Congrats on the W!!!


----------



## Smoke 'em All (Aug 17, 2008)

Congrats on the win. That's awesome. Does that thing got a Humi?


----------



## Humidor Minister (Oct 5, 2007)

Congrats, now THATS what I call a car bomb. Thanks to NUb too, for putting on such a fantastic, touring, contest. Seemed to me that everywhere that car went, there was a good time that showed up with it. IMHO NUb is one great bunch of fun luvin folks. My hats off to you guys.


----------



## tobacmon (May 17, 2007)

LocoGringo said:


> *was the trunk filled with NUB's? *
> 
> It would of been sick if it was tricked out to have a nice Humidor in the back or some cool add-ons.
> 
> Congrats on the W!!!


I was wondering if the trailer went with the car--NUB STORE on WHEELS!!!!


----------



## Doogie (Oct 15, 2007)

LkyLindy said:


> Sweet-A NY win


my thoughts exactly:helloooo:


----------



## Humidor Minister (Oct 5, 2007)

tobacmon said:


> I was wondering if the trailer went with the car--NUB STORE on WHEELS!!!!


Great idea. If they ever do this again, I'll sponsor the built in humidor. Not to pat myself on the back, but I build some bad azz center consoles. I'd love to combine my humi skills with my console skills. Have sommeone at NUb PM me if they are interested.


----------



## TravelingJ-cl (Jun 20, 2008)

William Wyko said:


> I'd love to combine my humi skills with my console skills. Have sommeone at NUb PM me if they are interested.


You find a way to keep it at the right temperature range, and I'd buy one in a heartbeat.


----------



## Habana-cl (Nov 7, 2007)

He gets a trip to Nicaragua with Sam as do the 10 people he drew first and them put back in for the car.

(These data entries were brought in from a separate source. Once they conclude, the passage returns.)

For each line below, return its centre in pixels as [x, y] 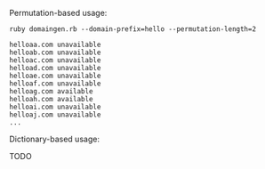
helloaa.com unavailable [55, 44]
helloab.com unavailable [55, 52]
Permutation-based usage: [58, 13]
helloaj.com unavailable [55, 115]
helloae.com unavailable [55, 76]
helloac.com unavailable [55, 60]
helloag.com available [51, 92]
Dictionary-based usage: [55, 139]
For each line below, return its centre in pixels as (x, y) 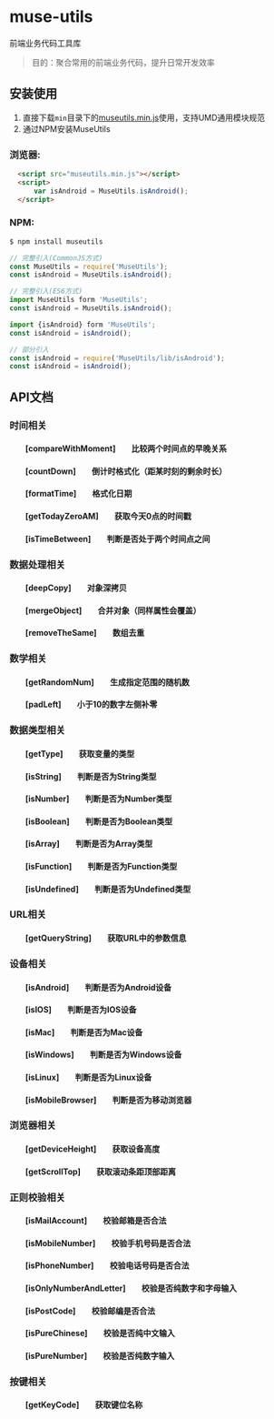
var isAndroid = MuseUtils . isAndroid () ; (111, 191)
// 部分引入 (29, 349)
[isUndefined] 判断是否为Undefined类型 (108, 889)
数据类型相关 (38, 730)
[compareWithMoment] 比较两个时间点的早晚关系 (126, 448)
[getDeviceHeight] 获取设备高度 (93, 1149)
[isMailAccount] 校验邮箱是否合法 (96, 1221)
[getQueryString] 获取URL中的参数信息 (106, 938)
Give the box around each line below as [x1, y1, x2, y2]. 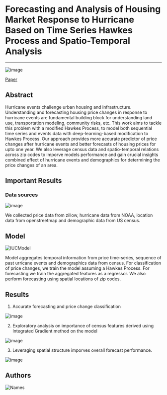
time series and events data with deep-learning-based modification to [5, 130, 149, 136]
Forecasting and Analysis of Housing [5, 3, 161, 15]
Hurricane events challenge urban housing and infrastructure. [5, 104, 132, 110]
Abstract [5, 91, 33, 99]
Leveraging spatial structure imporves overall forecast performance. [12, 347, 153, 353]
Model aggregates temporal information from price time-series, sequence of [5, 255, 162, 261]
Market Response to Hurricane [5, 14, 134, 25]
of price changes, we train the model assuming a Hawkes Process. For [5, 265, 150, 271]
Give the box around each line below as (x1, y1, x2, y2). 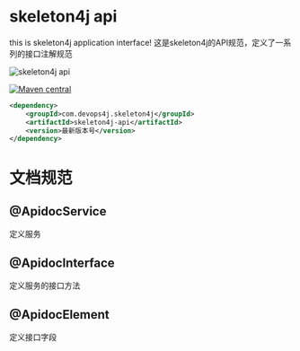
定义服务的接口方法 (9, 280, 81, 291)
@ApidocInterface (9, 255, 115, 270)
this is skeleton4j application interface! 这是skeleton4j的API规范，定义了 (9, 37, 276, 48)
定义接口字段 (9, 331, 57, 342)
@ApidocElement (9, 307, 110, 322)
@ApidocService (9, 204, 107, 219)
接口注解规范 (24, 48, 73, 59)
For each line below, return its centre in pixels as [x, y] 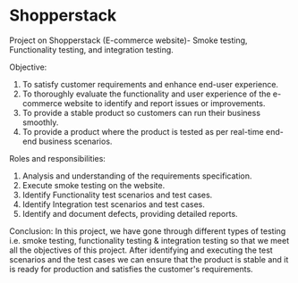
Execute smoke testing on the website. [94, 185]
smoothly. [40, 122]
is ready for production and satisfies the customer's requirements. [131, 269]
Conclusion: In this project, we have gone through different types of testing [148, 231]
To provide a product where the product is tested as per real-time [143, 131]
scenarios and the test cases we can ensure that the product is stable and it [149, 259]
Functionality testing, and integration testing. [92, 49]
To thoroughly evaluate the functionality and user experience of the [146, 94]
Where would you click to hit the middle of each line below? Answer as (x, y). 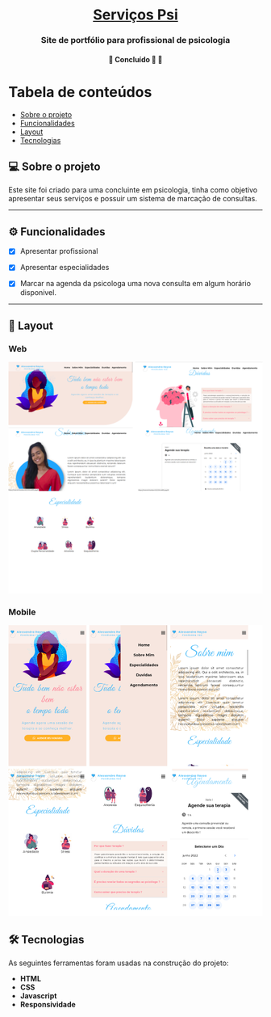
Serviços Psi (135, 15)
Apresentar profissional (59, 251)
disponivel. (38, 293)
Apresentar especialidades (65, 268)
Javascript (38, 996)
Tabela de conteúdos (80, 92)
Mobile (22, 612)
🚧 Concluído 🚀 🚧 (135, 59)
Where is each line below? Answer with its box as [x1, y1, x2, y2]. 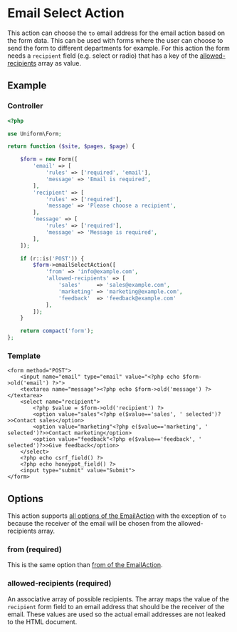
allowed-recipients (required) [7, 579, 112, 588]
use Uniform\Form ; [7, 130, 62, 137]
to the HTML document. [7, 617, 78, 626]
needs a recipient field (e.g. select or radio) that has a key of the [7, 51, 199, 60]
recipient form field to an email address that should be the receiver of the [7, 602, 225, 611]
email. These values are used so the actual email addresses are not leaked [7, 610, 226, 618]
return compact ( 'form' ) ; [20, 327, 94, 335]
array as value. [38, 58, 82, 67]
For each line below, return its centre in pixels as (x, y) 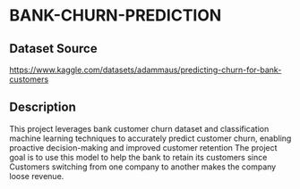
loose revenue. (37, 176)
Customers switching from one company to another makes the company (143, 167)
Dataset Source (53, 49)
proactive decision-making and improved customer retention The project (143, 147)
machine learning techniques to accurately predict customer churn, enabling (150, 138)
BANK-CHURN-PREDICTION (116, 16)
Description (43, 107)
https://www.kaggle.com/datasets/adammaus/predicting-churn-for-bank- (146, 70)
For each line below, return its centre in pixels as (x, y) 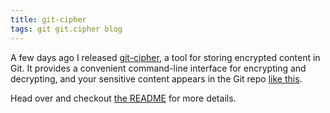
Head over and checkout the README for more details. (123, 98)
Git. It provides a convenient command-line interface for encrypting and (158, 68)
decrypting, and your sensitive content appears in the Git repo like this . (156, 78)
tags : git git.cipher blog (66, 29)
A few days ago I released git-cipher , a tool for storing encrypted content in (165, 57)
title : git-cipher (48, 19)
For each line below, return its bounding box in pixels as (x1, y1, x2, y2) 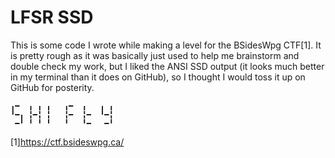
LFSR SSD (10, 6, 94, 29)
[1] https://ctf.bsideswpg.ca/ (10, 136, 125, 148)
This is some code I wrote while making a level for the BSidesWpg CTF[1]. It (10, 39, 322, 51)
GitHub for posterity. (10, 81, 95, 93)
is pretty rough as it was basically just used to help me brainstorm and (10, 49, 300, 61)
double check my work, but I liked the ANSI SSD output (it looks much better (10, 60, 325, 72)
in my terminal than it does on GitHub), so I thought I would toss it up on (10, 71, 306, 83)
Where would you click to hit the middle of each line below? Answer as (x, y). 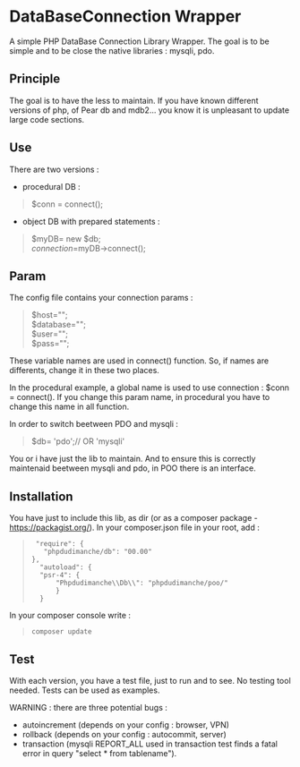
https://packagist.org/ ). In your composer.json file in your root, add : (134, 528)
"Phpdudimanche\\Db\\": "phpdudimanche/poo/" (141, 584)
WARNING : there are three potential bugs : (88, 707)
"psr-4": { (60, 575)
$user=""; (50, 334)
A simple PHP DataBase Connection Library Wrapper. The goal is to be (140, 41)
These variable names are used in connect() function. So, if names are (139, 361)
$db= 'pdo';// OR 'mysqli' (78, 441)

Flint


----------



## Redbeard (Aug 7, 2006)

LocoGringo said:


> was the trunk filled with NUB's?
> 
> It would of been sick if it was tricked out to have a nice Humidor in the back or some cool add-ons.
> 
> Congrats on the W!!!


haha yah,,shoulda had a caridor !!! filled with nubs...what the heck sam ?? LOL


----------